_TASK TO CARRY OUT_
Your answer should hold exactly the lines below from the line with "Northern LGPS supports push" through the line with "that will contain", both included, and no pictures at all.

**** AVAILABLE RECORDS

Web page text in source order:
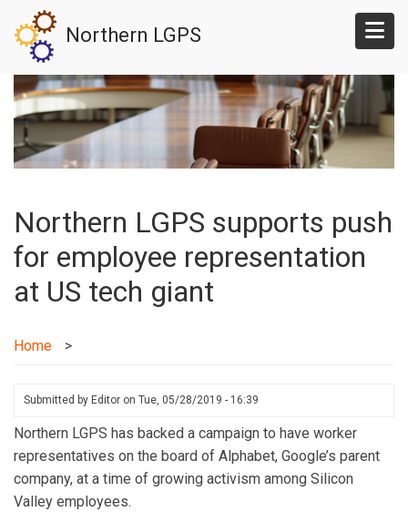
main
content
Northern LGPS
Northern LGPS supports push
for employee representation
at US tech giant
Home
Submitted by Editor on Tue, 05/28/2019 - 16:39
Northern LGPS has backed a campaign to have worker
representatives on the board of Alphabet, Google’s parent
company, at a time of growing activism among Silicon
Valley employees.
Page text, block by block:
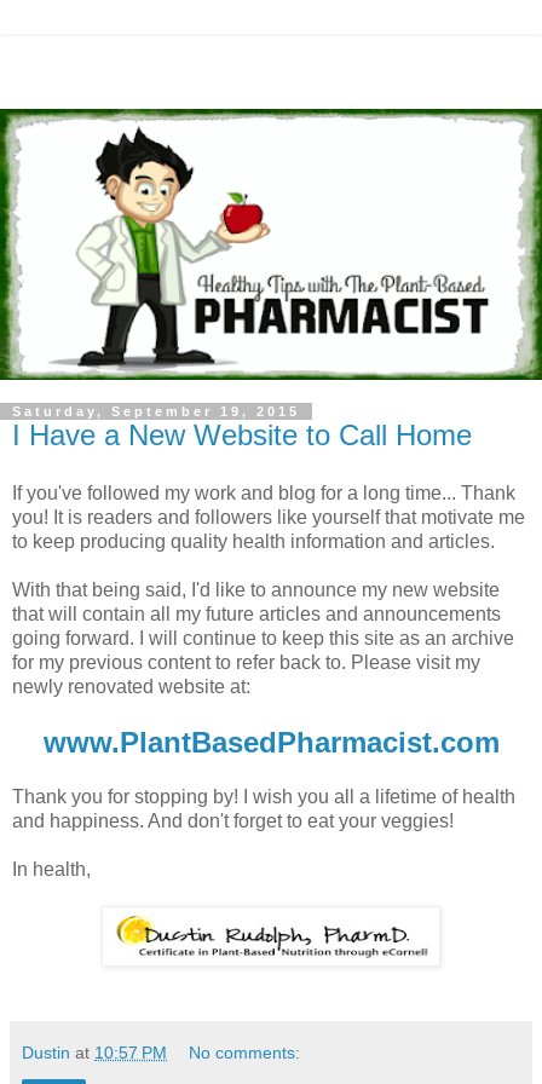
Saturday, September 19, 2015
I Have a New Website to Call Home
If you've followed my work and blog for a long time... Thank
you! It is readers and followers like yourself that motivate me
to keep producing quality health information and articles.
With that being said, I'd like to announce my new website
that will contain all my future articles and announcements
going forward. I will continue to keep this site as an archive
for my previous content to refer back to. Please visit my
newly renovated website at:
www.PlantBasedPharmacist.com
Thank you for stopping by! I wish you all a lifetime of health
and happiness. And don't forget to eat your veggies!
In health,
Dustin at 10:57 PM No comments:

********

_TASK OUTPUT_
Northern LGPS supports push
for employee representation
at US tech giant
Home
Submitted by Editor on Tue, 05/28/2019 - 16:39
Northern LGPS has backed a campaign to have worker
representatives on the board of Alphabet, Google’s parent
company, at a time of growing activism among Silicon
Valley employees.
Page text, block by block:
Saturday, September 19, 2015
I Have a New Website to Call Home
If you've followed my work and blog for a long time... Thank
you! It is readers and followers like yourself that motivate me
to keep producing quality health information and articles.
With that being said, I'd like to announce my new website
that will contain all my future articles and announcements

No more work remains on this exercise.